**What is being asked**
Omit all pictures and transcribe only the lines in the entries below that run from the line with "y1, x2, y2)." through the line with "Ensure that the".

Extracted records:

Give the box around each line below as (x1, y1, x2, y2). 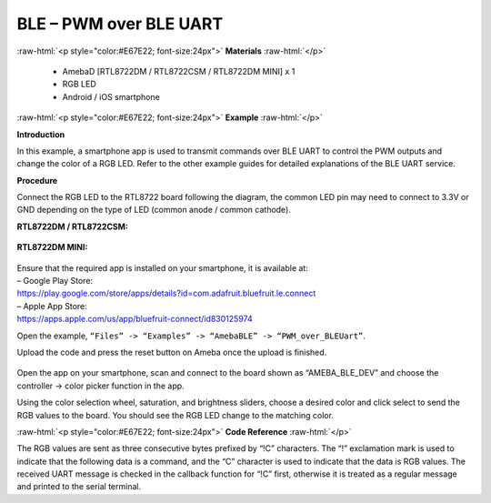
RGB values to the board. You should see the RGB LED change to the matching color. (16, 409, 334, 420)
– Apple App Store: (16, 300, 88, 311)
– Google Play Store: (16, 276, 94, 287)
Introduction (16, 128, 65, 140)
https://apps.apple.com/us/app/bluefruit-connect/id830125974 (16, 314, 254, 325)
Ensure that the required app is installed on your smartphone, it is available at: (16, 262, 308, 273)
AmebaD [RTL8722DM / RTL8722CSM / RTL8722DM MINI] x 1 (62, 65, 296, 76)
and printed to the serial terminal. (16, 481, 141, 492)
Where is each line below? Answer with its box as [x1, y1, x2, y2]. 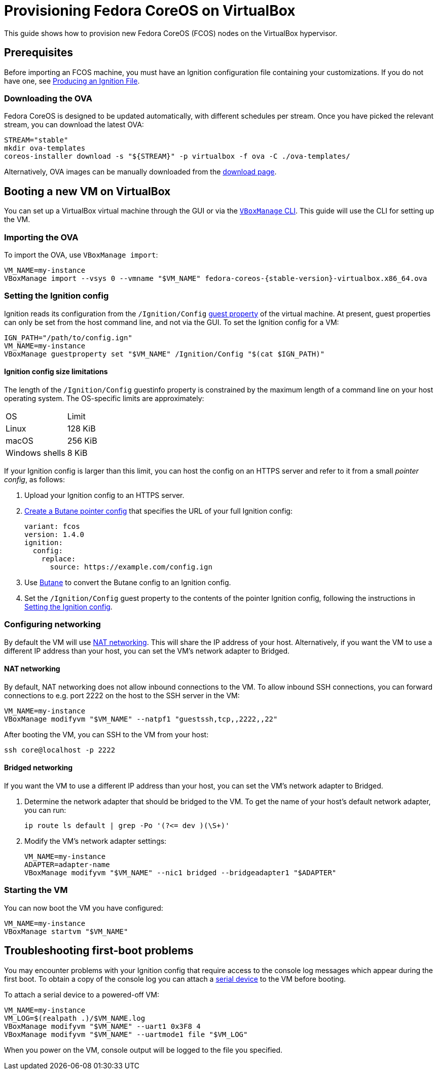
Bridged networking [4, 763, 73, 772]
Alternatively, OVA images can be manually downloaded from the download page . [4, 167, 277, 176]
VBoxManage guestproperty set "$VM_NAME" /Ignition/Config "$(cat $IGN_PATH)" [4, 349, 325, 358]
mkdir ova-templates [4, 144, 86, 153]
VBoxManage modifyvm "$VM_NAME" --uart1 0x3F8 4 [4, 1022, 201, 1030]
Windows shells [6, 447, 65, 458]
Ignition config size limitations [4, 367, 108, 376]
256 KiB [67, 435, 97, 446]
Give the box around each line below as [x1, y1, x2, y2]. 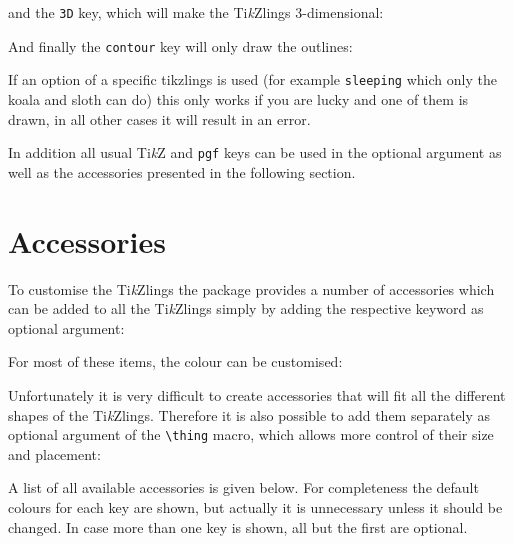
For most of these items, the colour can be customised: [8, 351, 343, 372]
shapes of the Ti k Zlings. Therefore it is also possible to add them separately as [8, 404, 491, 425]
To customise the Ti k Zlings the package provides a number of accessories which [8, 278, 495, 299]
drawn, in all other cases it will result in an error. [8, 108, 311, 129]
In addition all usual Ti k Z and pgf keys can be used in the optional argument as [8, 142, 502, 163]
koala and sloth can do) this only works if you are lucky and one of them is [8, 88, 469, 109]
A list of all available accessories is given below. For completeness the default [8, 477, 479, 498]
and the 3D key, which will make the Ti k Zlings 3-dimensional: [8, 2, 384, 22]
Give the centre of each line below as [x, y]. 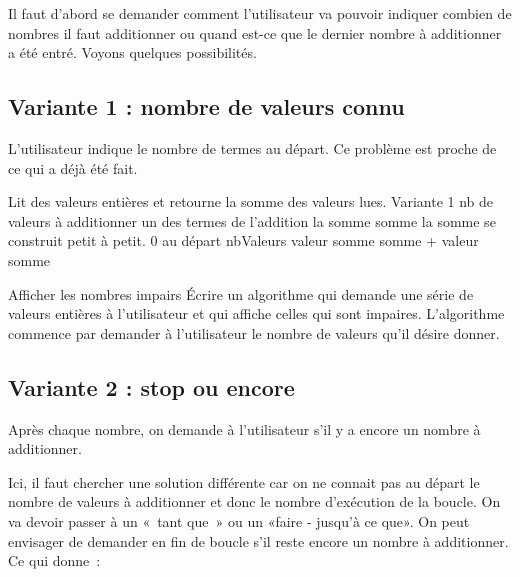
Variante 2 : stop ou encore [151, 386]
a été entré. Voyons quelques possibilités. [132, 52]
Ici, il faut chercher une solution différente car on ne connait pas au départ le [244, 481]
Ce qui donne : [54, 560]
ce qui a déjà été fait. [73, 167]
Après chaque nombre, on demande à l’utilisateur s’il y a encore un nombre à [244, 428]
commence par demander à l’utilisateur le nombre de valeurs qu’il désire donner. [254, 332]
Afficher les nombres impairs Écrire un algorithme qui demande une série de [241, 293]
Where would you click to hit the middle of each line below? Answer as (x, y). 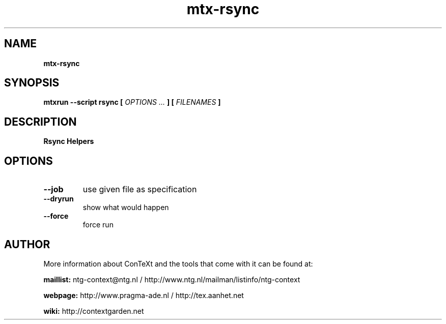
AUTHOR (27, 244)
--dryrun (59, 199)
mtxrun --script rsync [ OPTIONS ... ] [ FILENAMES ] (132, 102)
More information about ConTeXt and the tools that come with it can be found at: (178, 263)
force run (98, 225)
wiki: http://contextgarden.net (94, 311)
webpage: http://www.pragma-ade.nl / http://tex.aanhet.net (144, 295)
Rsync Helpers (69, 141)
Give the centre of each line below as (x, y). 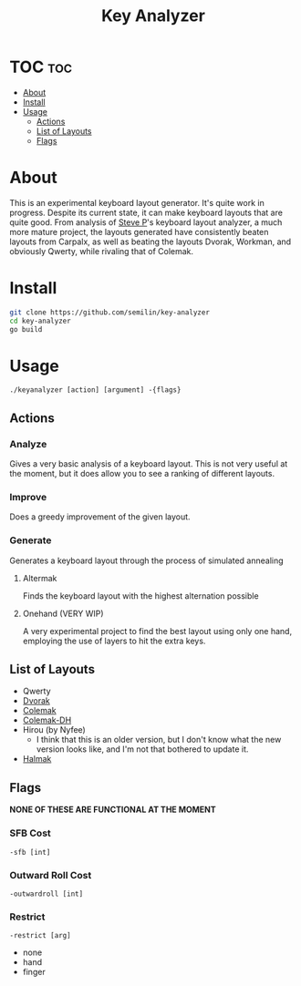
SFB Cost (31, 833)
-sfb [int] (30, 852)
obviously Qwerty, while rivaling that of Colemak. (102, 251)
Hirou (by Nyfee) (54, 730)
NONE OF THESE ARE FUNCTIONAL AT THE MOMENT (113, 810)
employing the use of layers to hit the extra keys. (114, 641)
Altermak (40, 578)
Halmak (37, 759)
==
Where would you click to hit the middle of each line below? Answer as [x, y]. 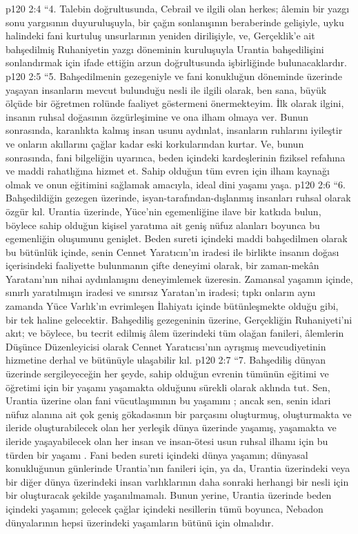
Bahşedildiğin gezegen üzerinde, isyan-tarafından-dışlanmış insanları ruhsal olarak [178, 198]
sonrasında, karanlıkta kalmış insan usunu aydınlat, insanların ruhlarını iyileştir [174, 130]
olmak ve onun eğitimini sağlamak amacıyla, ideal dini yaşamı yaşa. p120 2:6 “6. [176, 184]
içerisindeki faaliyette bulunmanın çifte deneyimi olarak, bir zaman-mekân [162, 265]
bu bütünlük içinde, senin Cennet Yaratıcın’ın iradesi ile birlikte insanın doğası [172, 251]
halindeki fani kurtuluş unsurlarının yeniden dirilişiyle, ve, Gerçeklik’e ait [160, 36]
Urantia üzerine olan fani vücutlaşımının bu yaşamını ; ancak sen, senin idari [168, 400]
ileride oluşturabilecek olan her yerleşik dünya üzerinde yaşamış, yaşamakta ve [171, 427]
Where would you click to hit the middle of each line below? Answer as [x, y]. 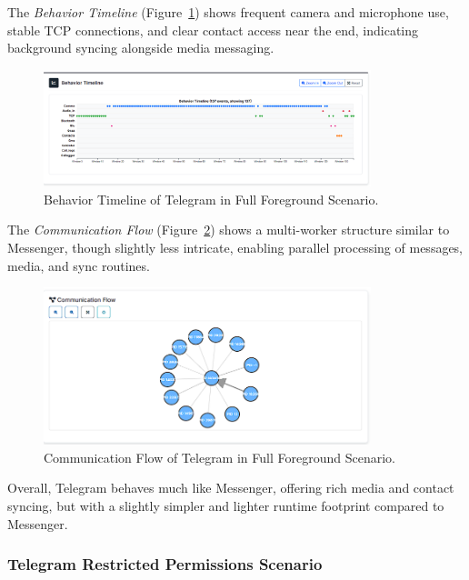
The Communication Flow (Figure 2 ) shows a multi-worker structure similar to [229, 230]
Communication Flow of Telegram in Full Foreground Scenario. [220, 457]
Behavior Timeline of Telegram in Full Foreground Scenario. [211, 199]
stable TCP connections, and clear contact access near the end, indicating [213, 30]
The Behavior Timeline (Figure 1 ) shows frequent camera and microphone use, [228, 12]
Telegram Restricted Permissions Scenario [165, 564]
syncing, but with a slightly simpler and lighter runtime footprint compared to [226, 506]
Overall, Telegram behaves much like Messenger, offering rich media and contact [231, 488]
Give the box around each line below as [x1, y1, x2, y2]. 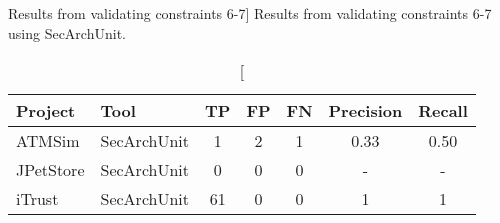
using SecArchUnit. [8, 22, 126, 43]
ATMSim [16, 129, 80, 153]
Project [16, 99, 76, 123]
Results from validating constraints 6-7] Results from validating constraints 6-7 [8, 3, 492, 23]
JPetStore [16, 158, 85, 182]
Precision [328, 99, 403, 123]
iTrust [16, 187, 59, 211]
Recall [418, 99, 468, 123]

**Written solution**
Give the box around each line below as (x1, y1, x2, y2). 
RGB values to the board. You should see the RGB LED change to the matching color. (16, 409, 334, 420)
– Apple App Store: (16, 300, 88, 311)
– Google Play Store: (16, 276, 94, 287)
Introduction (16, 128, 65, 140)
https://apps.apple.com/us/app/bluefruit-connect/id830125974 (16, 314, 254, 325)
Ensure that the required app is installed on your smartphone, it is available at: (16, 262, 308, 273)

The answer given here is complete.